* YOUR INSTRUCTIONS:
Exactly as written, return the entries below, minus any pictures.

* DATA PROVIDED:
-------
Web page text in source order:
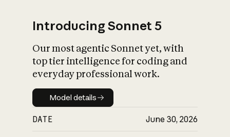
Introducing Sonnet 5
Our most agentic Sonnet yet, with
top tier intelligence for coding and
everyday professional work.
Model details
Model details
DATE June 30, 2026
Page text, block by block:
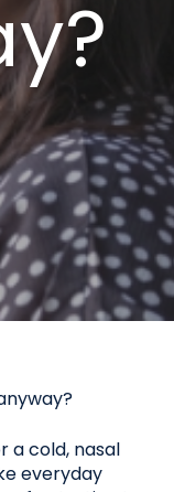
a cold, nasal
everyday
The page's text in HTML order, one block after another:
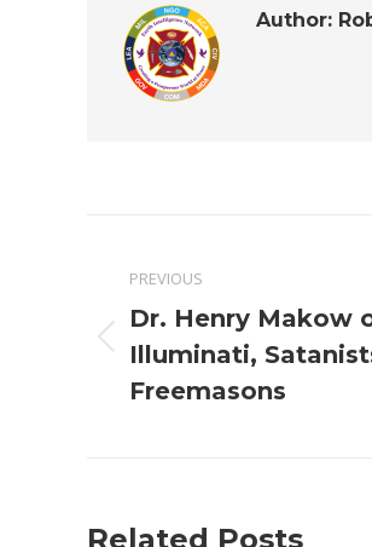
Author:
navigation
PREVIOUS
Previous
post:
Dr. Henry Makow
Illuminati,
Freemasons
Related Posts
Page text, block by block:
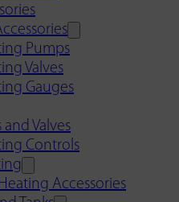
Pumps
Valves
Gauges
Valves
Controls
Accessories
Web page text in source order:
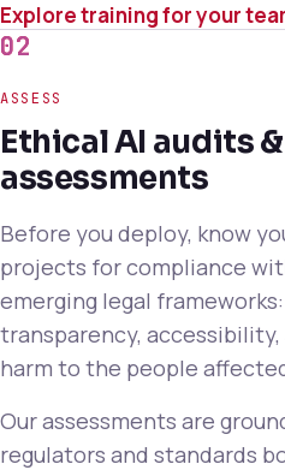
Explore training for your
02
ASSESS
Ethical AI audits
assessments
Before you deploy, know
projects for compliance
emerging legal
transparency,
harm to the people
Our assessments are
regulators and standards
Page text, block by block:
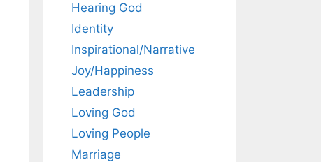
Hearing God
Identity
Inspirational/Narrative
Joy/Happiness
Leadership
Loving God
Loving People
Marriage
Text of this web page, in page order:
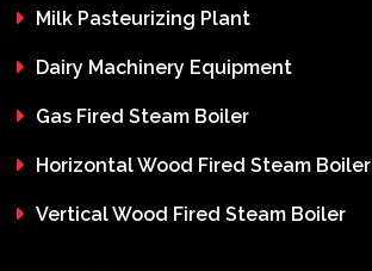
Milk Pasteurizing Plant
Dairy Machinery Equipment
Gas Fired Steam Boiler
Horizontal Wood Fired Steam Boiler
Vertical Wood Fired Steam Boiler
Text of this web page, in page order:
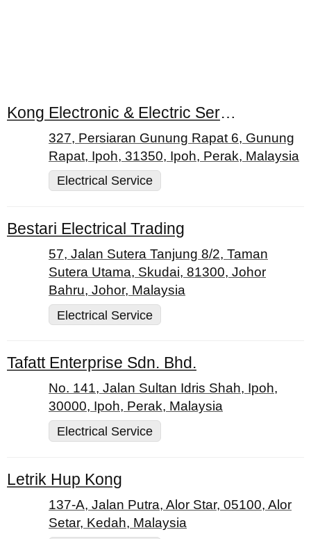
Kong Electronic & Electric Service Centre
327, Persiaran Gunung Rapat 6, Gunung
Rapat, Ipoh, 31350, Ipoh, Perak, Malaysia
Electrical Service
Bestari Electrical Trading
57, Jalan Sutera Tanjung 8/2, Taman
Sutera Utama, Skudai, 81300, Johor
Bahru, Johor, Malaysia
Electrical Service
Tafatt Enterprise Sdn. Bhd.
No. 141, Jalan Sultan Idris Shah, Ipoh,
30000, Ipoh, Perak, Malaysia
Electrical Service
Letrik Hup Kong
137-A, Jalan Putra, Alor Star, 05100, Alor
Setar, Kedah, Malaysia
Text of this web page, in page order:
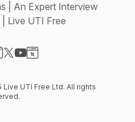
| An Expert Interview
Live UTI Free
UTI Free Ltd. All rights
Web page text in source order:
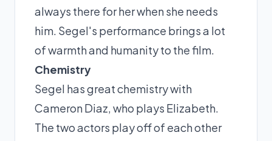
always there for her when she needs
him. Segel's performance brings a lot
of warmth and humanity to the film.
Chemistry
Segel has great chemistry with
Cameron Diaz, who plays Elizabeth.
The two actors play off of each other
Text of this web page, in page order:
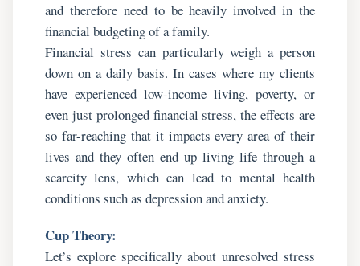
and therefore need to be heavily involved in the
financial budgeting of a family.
Financial stress can particularly weigh a person
down on a daily basis. In cases where my clients
have experienced low-income living, poverty, or
even just prolonged financial stress, the effects are
so far-reaching that it impacts every area of their
lives and they often end up living life through a
scarcity lens, which can lead to mental health
conditions such as depression and anxiety.
Cup Theory:
Let’s explore specifically about unresolved stress
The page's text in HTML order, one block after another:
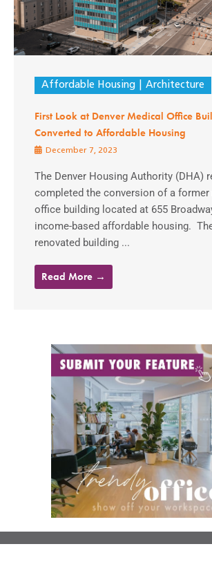
Affordable Housing Architecture
First Look at Denver Medical Office
Converted to Affordable Housing
December 7, 2023
The Denver Housing Authority (DHA)
completed the conversion of a former
office building located at 655
income-based affordable housing.
renovated building ...
Read More →
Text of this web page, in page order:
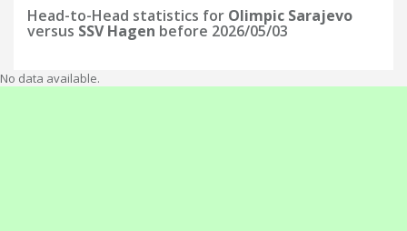
Head-to-Head statistics for Olimpic Sarajevo
versus SSV Hagen before 2026/05/03
No data available.
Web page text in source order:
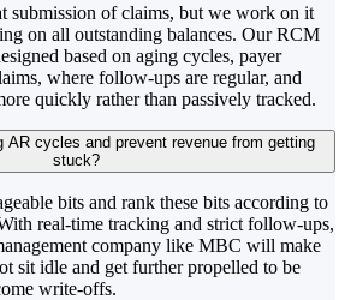
submission of claims, but we work on it
on all outstanding balances. Our RCM
based on aging cycles, payer
where follow-ups are regular, and
quickly rather than passively tracked.
AR cycles and prevent revenue from getting
stuck?
bits and rank these bits according to
real-time tracking and strict follow-ups,
company like MBC will make
sit idle and get further propelled to be
write-offs.
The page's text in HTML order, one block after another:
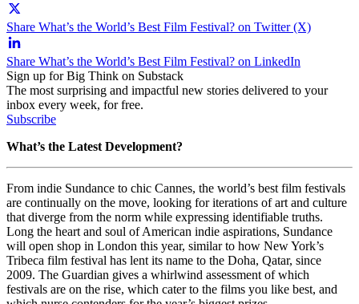
Share What’s the World’s Best Film Festival? on Twitter (X)
Share What’s the World’s Best Film Festival? on LinkedIn
Sign up for Big Think on Substack
The most surprising and impactful new stories delivered to your
inbox every week, for free.
Subscribe
What’s the Latest Development?
From indie Sundance to chic Cannes, the world’s best film festivals
are continually on the move, looking for iterations of art and culture
that diverge from the norm while expressing identifiable truths.
Long the heart and soul of American indie aspirations, Sundance
will open shop in London this year, similar to how New York’s
Tribeca film festival has lent its name to the Doha, Qatar, since
2009. The Guardian gives a whirlwind assessment of which
festivals are on the rise, which cater to the films you like best, and
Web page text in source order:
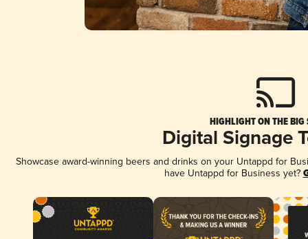
HIGHLIGHT ON THE BIG
Digital Signage
Showcase award-winning beers and drinks on your Untappd for
have Untappd for Business yet?
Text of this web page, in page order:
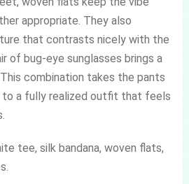
appropriate. They also
that contrasts nicely with the
of bug-eye sunglasses brings a
combination takes the pants
to a fully realized outfit that feels
tee, silk bandana, woven flats,
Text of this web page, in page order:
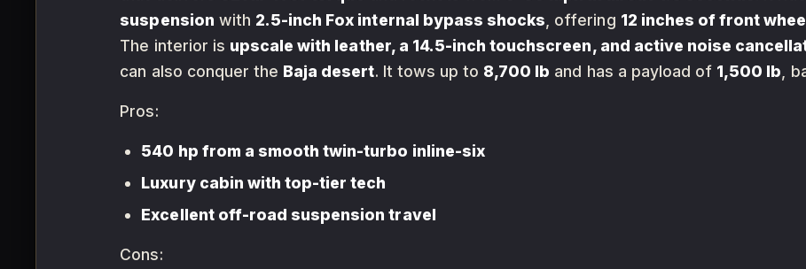
suspension with 2.5-inch Fox internal bypass shocks , offering 12 inches of front
The interior is upscale with leather, a 14.5-inch touchscreen, and active noise
can also conquer the Baja desert. It tows up to 8,700 lb and has a payload of 1,500 lb ,
Pros:
540 hp from a smooth twin-turbo inline-six
Luxury cabin with top-tier tech
Excellent off-road suspension travel
Cons:
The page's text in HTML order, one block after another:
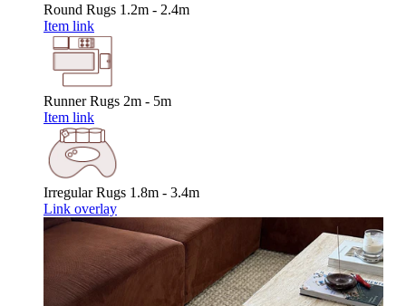
Round Rugs 1.2m - 2.4m
Item link
Runner Rugs 2m - 5m
Item link
Irregular Rugs 1.8m - 3.4m
Link overlay
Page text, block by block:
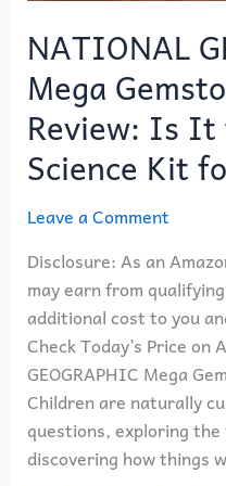
NATIONAL
Mega
Review: Is It
Science Kit
Leave a Comment
Disclosure: As an
may earn from
additional cost to you
Check Today’s Price on
GEOGRAPHIC Mega
Children are naturally
questions, exploring
discovering how things
Kit
for
Kids?
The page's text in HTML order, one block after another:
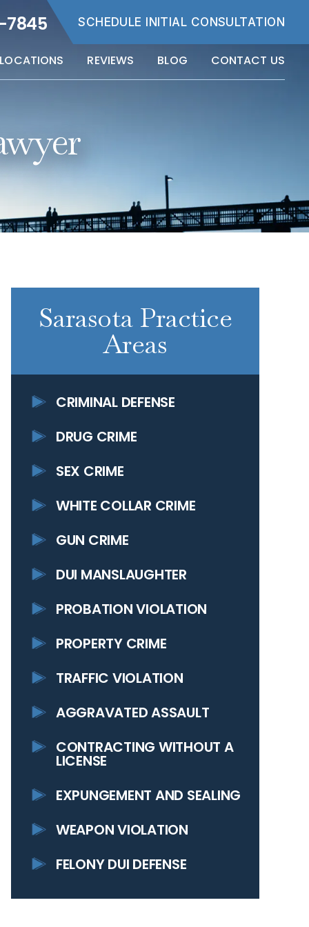
7845 SCHEDULE INITIAL CONSULTATION
LOCATIONS REVIEWS BLOG CONTACT US
Sarasota Practice
Areas
CRIMINAL DEFENSE
DRUG CRIME
SEX CRIME
WHITE COLLAR CRIME
GUN CRIME
DUI MANSLAUGHTER
PROBATION VIOLATION
PROPERTY CRIME
TRAFFIC VIOLATION
AGGRAVATED ASSAULT
CONTRACTING WITHOUT A
LICENSE
EXPUNGEMENT AND SEALING
WEAPON VIOLATION
FELONY DUI DEFENSE
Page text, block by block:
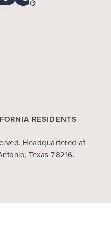
RESIDENTS
Headquartered at
Texas 78216.
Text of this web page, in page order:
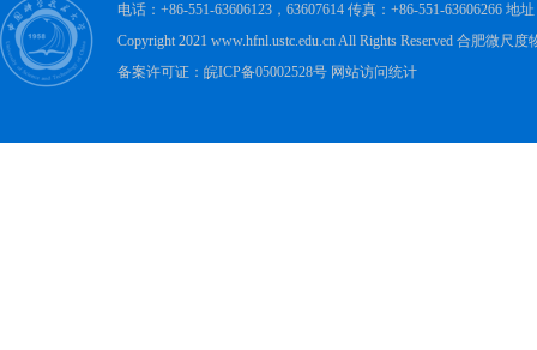
电话：+86-551-63606123，63607614 传真：+86-551-63606266 地
Copyright 2021 www.hfnl.ustc.edu.cn All Rights Reserved 合肥微尺
备案许可证：皖ICP备05002528号 网站访问统计
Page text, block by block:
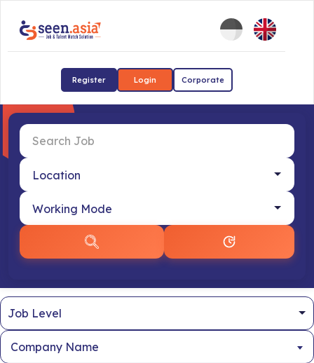
Register Login Corporate
Company Name
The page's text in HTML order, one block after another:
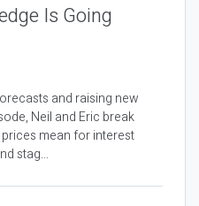
Is Going
and raising new
Neil and Eric break
mean for interest
stag...
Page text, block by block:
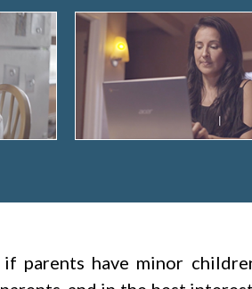
if parents have minor
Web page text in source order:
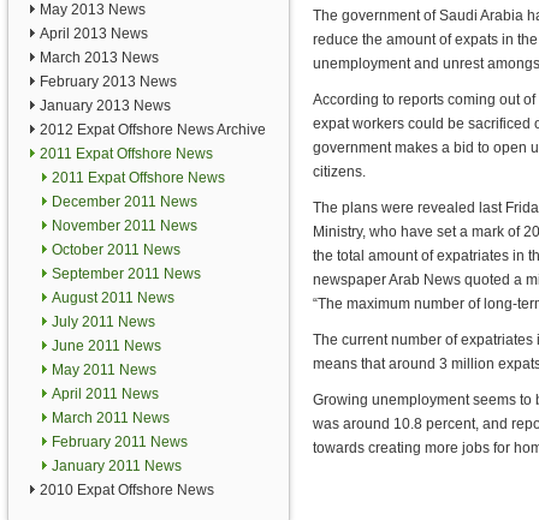
May 2013 News
April 2013 News
March 2013 News
February 2013 News
January 2013 News
2012 Expat Offshore News Archive
2011 Expat Offshore News
2011 Expat Offshore News
December 2011 News
November 2011 News
October 2011 News
September 2011 News
August 2011 News
July 2011 News
June 2011 News
May 2011 News
April 2011 News
March 2011 News
February 2011 News
January 2011 News
2010 Expat Offshore News
The government of Saudi Arabia
reduce the amount of expats in
unemployment and unrest
According to reports coming out
expat workers could be sacrificed
government makes a bid to open
citizens.
The plans were revealed last
Ministry, who have set a mark of
the total amount of expatriates in
newspaper Arab News quoted a
“The maximum number of long-
The current number of
means that around 3 million
Growing unemployment seems
was around 10.8 percent, and
towards creating more jobs for
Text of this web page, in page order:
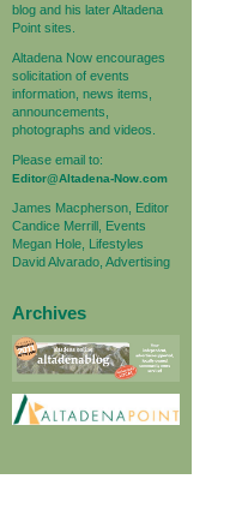
blog and his later Altadena
Point sites.
Altadena Now encourages
solicitation of events
information, news items,
announcements,
photographs and videos.
Please email to:
Editor@Altadena-Now.com
James Macpherson, Editor
Candice Merrill, Events
Megan Hole, Lifestyles
David Alvarado, Advertising
Archives
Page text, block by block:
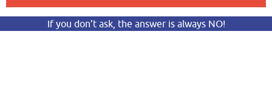
If you don’t ask, the answer is always NO!
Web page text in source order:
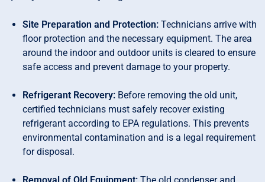
Site Preparation and Protection: Technicians arrive with
floor protection and the necessary equipment. The area
around the indoor and outdoor units is cleared to ensure
safe access and prevent damage to your property.
Refrigerant Recovery: Before removing the old unit,
certified technicians must safely recover existing
refrigerant according to EPA regulations. This prevents
environmental contamination and is a legal requirement
for disposal.
-------
* REPLY:
Web page text in source order:
Introducing Sonnet 5
Our most agentic Sonnet yet, with
top tier intelligence for coding and
everyday professional work.
Model details
Model details
DATE June 30, 2026
Page text, block by block:
a cold, nasal
everyday
The page's text in HTML order, one block after another:
Author:
navigation
PREVIOUS
Previous
post:
Dr. Henry Makow
Illuminati,
Freemasons
Related Posts
Page text, block by block:
Pumps
Valves
Gauges
Valves
Controls
Accessories
Web page text in source order:
Explore training for your
02
ASSESS
Ethical AI audits
assessments
Before you deploy, know
projects for compliance
emerging legal
transparency,
harm to the people
Our assessments are
regulators and standards
Page text, block by block:
Hearing God
Identity
Inspirational/Narrative
Joy/Happiness
Leadership
Loving God
Loving People
Marriage
Text of this web page, in page order:
Milk Pasteurizing Plant
Dairy Machinery Equipment
Gas Fired Steam Boiler
Horizontal Wood Fired Steam Boiler
Vertical Wood Fired Steam Boiler
Text of this web page, in page order:
Kong Electronic & Electric Service Centre
327, Persiaran Gunung Rapat 6, Gunung
Rapat, Ipoh, 31350, Ipoh, Perak, Malaysia
Electrical Service
Bestari Electrical Trading
57, Jalan Sutera Tanjung 8/2, Taman
Sutera Utama, Skudai, 81300, Johor
Bahru, Johor, Malaysia
Electrical Service
Tafatt Enterprise Sdn. Bhd.
No. 141, Jalan Sultan Idris Shah, Ipoh,
30000, Ipoh, Perak, Malaysia
Electrical Service
Letrik Hup Kong
137-A, Jalan Putra, Alor Star, 05100, Alor
Setar, Kedah, Malaysia
Text of this web page, in page order:
| An Expert Interview
Live UTI Free
UTI Free Ltd. All rights
Web page text in source order:
always there for her when she needs
him. Segel's performance brings a lot
of warmth and humanity to the film.
Chemistry
Segel has great chemistry with
Cameron Diaz, who plays Elizabeth.
The two actors play off of each other
Text of this web page, in page order:
and therefore need to be heavily involved in the
financial budgeting of a family.
Financial stress can particularly weigh a person
down on a daily basis. In cases where my clients
have experienced low-income living, poverty, or
even just prolonged financial stress, the effects are
so far-reaching that it impacts every area of their
lives and they often end up living life through a
scarcity lens, which can lead to mental health
conditions such as depression and anxiety.
Cup Theory:
Let’s explore specifically about unresolved stress
The page's text in HTML order, one block after another:
Affordable Housing Architecture
First Look at Denver Medical Office
Converted to Affordable Housing
December 7, 2023
The Denver Housing Authority (DHA)
completed the conversion of a former
office building located at 655
income-based affordable housing.
renovated building ...
Read More →
Text of this web page, in page order:
Head-to-Head statistics for Olimpic Sarajevo
versus SSV Hagen before 2026/05/03
No data available.
Web page text in source order:
submission of claims, but we work on it
on all outstanding balances. Our RCM
based on aging cycles, payer
where follow-ups are regular, and
quickly rather than passively tracked.
AR cycles and prevent revenue from getting
stuck?
bits and rank these bits according to
real-time tracking and strict follow-ups,
company like MBC will make
sit idle and get further propelled to be
write-offs.
The page's text in HTML order, one block after another:
Share What’s the World’s Best Film Festival? on Twitter (X)
Share What’s the World’s Best Film Festival? on LinkedIn
Sign up for Big Think on Substack
The most surprising and impactful new stories delivered to your
inbox every week, for free.
Subscribe
What’s the Latest Development?
From indie Sundance to chic Cannes, the world’s best film festivals
are continually on the move, looking for iterations of art and culture
that diverge from the norm while expressing identifiable truths.
Long the heart and soul of American indie aspirations, Sundance
will open shop in London this year, similar to how New York’s
Tribeca film festival has lent its name to the Doha, Qatar, since
2009. The Guardian gives a whirlwind assessment of which
festivals are on the rise, which cater to the films you like best, and
Web page text in source order:
HIGHLIGHT ON THE BIG
Digital Signage
Showcase award-winning beers and drinks on your Untappd for
have Untappd for Business yet?
Text of this web page, in page order:
appropriate. They also
that contrasts nicely with the
of bug-eye sunglasses brings a
combination takes the pants
to a fully realized outfit that feels
tee, silk bandana, woven flats,
Text of this web page, in page order:
suspension with 2.5-inch Fox internal bypass shocks , offering 12 inches of front
The interior is upscale with leather, a 14.5-inch touchscreen, and active noise
can also conquer the Baja desert. It tows up to 8,700 lb and has a payload of 1,500 lb ,
Pros:
540 hp from a smooth twin-turbo inline-six
Luxury cabin with top-tier tech
Excellent off-road suspension travel
Cons:
The page's text in HTML order, one block after another:
Round Rugs 1.2m - 2.4m
Item link
Runner Rugs 2m - 5m
Item link
Irregular Rugs 1.8m - 3.4m
Link overlay
Page text, block by block:
NATIONAL
Mega
Review: Is It
Science Kit
Leave a Comment
Disclosure: As an
may earn from
additional cost to you
Check Today’s Price on
GEOGRAPHIC Mega
Children are naturally
questions, exploring
discovering how things
Kit
for
Kids?
The page's text in HTML order, one block after another:
7845 SCHEDULE INITIAL CONSULTATION
LOCATIONS REVIEWS BLOG CONTACT US
Sarasota Practice
Areas
CRIMINAL DEFENSE
DRUG CRIME
SEX CRIME
WHITE COLLAR CRIME
GUN CRIME
DUI MANSLAUGHTER
PROBATION VIOLATION
PROPERTY CRIME
TRAFFIC VIOLATION
AGGRAVATED ASSAULT
CONTRACTING WITHOUT A
LICENSE
EXPUNGEMENT AND SEALING
WEAPON VIOLATION
FELONY DUI DEFENSE
Page text, block by block:
RESIDENTS
Headquartered at
Texas 78216.
Text of this web page, in page order:
电话：+86-551-63606123，63607614 传真：+86-551-63606266 地
Copyright 2021 www.hfnl.ustc.edu.cn All Rights Reserved 合肥微尺
备案许可证：皖ICP备05002528号 网站访问统计
Page text, block by block:
Register Login Corporate
Company Name
The page's text in HTML order, one block after another:
Is Going
and raising new
Neil and Eric break
mean for interest
stag...
Page text, block by block:
if parents have minor
Web page text in source order:
May 2013 News
April 2013 News
March 2013 News
February 2013 News
January 2013 News
2012 Expat Offshore News Archive
2011 Expat Offshore News
2011 Expat Offshore News
December 2011 News
November 2011 News
October 2011 News
September 2011 News
August 2011 News
July 2011 News
June 2011 News
May 2011 News
April 2011 News
March 2011 News
February 2011 News
January 2011 News
2010 Expat Offshore News
The government of Saudi Arabia
reduce the amount of expats in
unemployment and unrest
According to reports coming out
expat workers could be sacrificed
government makes a bid to open
citizens.
The plans were revealed last
Ministry, who have set a mark of
the total amount of expatriates in
newspaper Arab News quoted a
“The maximum number of long-
The current number of
means that around 3 million
Growing unemployment seems
was around 10.8 percent, and
towards creating more jobs for
Text of this web page, in page order:
blog and his later Altadena
Point sites.
Altadena Now encourages
solicitation of events
information, news items,
announcements,
photographs and videos.
Please email to:
Editor@Altadena-Now.com
James Macpherson, Editor
Candice Merrill, Events
Megan Hole, Lifestyles
David Alvarado, Advertising
Archives
Page text, block by block:
If you don’t ask, the answer is always NO!
Web page text in source order:
Site Preparation and Protection: Technicians arrive with
floor protection and the necessary equipment. The area
around the indoor and outdoor units is cleared to ensure
safe access and prevent damage to your property.
Refrigerant Recovery: Before removing the old unit,
certified technicians must safely recover existing
refrigerant according to EPA regulations. This prevents
environmental contamination and is a legal requirement
for disposal.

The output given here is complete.